Hace cuatro meses, en base a mi experiencia como médico de la unidad de cuidados intensivos canadiense, sostuve en una publicación británica que los bloqueos en realidad no podrían evitar que Covid infecte a una proporción de la población, sino que simplemente lo retrasó.

Esa proporción sería el "umbral de inmunidad de rebaño", el porcentaje más allá del cual el virus se quedaría sin huéspedes nuevos. Covid-19 causa la muerte casi exclusivamente en ancianos y personas con comorbilidades médicas significativas.

De más de 18,000 confirmado Covid-19 muertes en la ciudad de Nueva York, solo 28 fueron en personas sanas menores de 45 años.

En ausencia de una vacuna efectiva o un tratamiento transformador, y dada la devastación económica de los bloqueos a largo plazo, ¿por qué no enfocar los esfuerzos de salud pública en los vulnerables y permitir que las personas jóvenes y saludables reanuden la vida, tomando ciertas precauciones?

Esto es lo que Georgia ha hecho. El gobernador Brian Kemp levantó el cierre del estado el 30 de abril, pero ordenó que las personas mayores de 65 años y los "médicamente frágiles" continúen refugiándose en el lugar.

Esta política continuó hasta el 11 de junio, cuando se dejó salir a los ancianos sanos.

De hecho, los casos de Covid-19 han aumentado en Georgia desde aproximadamente el 11 de junio, con una rápida inflexión ascendente de la curva que coincide con las continuas protestas callejeras de Black Lives Matter y una mayor capacidad de prueba.

Si estos nuevos casos se encuentran predominantemente en personas jóvenes y sanas, o son una función del aumento de las tasas de prueba, podemos esperar que no produzcan un aumento en las muertes diarias de Covid-19 y acerquen el estado a la inmunidad colectiva.

¿Por qué los medios de comunicación prestigiosos continúan haciendo eco de un análisis obviamente inexacto? Parece que cada capítulo de la historia de Covid-19 en los EE. UU. Se ha inclinado por el campo de distorsión de la realidad de las elecciones presidenciales de noviembre.

En cuestiones de investigación de hidroxicloroquina, almacenamiento de ventiladores, desarrollo de vacunas, la efectividad de las máscaras faciales y distanciamiento social, los comentaristas estadounidenses parecen dividirse en dos grupos de opinión no superpuestos. No puedo encontrar una filosofía médica consistente que defina a ninguno de los dos grupos.

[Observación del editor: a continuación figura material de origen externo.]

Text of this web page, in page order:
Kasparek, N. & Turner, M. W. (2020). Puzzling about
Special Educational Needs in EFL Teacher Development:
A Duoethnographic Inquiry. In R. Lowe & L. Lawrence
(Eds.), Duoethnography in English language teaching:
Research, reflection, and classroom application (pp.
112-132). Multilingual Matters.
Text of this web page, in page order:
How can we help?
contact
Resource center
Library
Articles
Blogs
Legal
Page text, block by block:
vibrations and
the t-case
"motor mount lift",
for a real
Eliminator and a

¿Cómo puede ser que la credulidad de la hidroxicloroquina siga de cerca al escepticismo de la vacuna? ¿Por qué las máscaras faciales y el distanciamiento social se consideran de vital importancia, excepto cuando se protesta por la brutalidad policial?

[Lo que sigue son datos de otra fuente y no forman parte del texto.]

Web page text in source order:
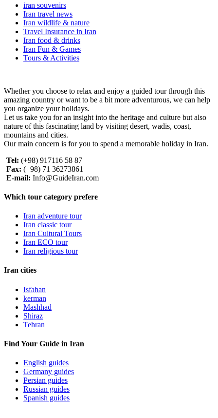
iran souvenirs
Iran travel news
Iran wildlife & nature
Travel Insurance in Iran
Iran food & drinks
Iran Fun & Games
Tours & Activities
Whether you choose to relax and enjoy a guided tour through this
amazing country or want to be a bit more adventurous, we can help
you organize your holidays.
Let us take you for an insight into the heritage and culture but also
nature of this fascinating land by visiting desert, wadis, coast,
mountains and cities.
Our main concern is for you to spend a memorable holiday in Iran.
Tel: (+98) 917116 58 87
Fax: (+98) 71 36273861
E-mail: Info@GuideIran.com
Which tour category prefere
Iran adventure tour
Iran classic tour
Iran Cultural Tours
Iran ECO tour
Iran religious tour
Iran cities
Isfahan
kerman
Mashhad
Shiraz
Tehran
Find Your Guide in Iran
English guides
Germany guides
Persian guides
Russian guides
Spanish guides

Estas preguntas deben ser respondidas por la realidad médica, no por la política de partidos. Sin embargo, parece que, al menos entre muchos comentaristas, la política de los partidos abruma la evidencia científica.

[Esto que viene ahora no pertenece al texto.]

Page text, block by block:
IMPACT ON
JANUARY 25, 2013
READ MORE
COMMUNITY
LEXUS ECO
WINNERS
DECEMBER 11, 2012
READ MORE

El presidente Trump, a veces por razones económicas calvas, ha favorecido la reapertura desde finales de marzo. Los periodistas en los medios de comunicación de élite reunieron a un coro de expertos para oponerse a él en este punto, incluso cuando luego cubrió sus apuestas.

Ni las ansiedades vacilantes del presidente ni las opiniones de los expertos cuentan mucho una vez que los datos están disponibles. Georgia reabrió primero; su cielo no ha caído. Reconozcamos esta realidad médica.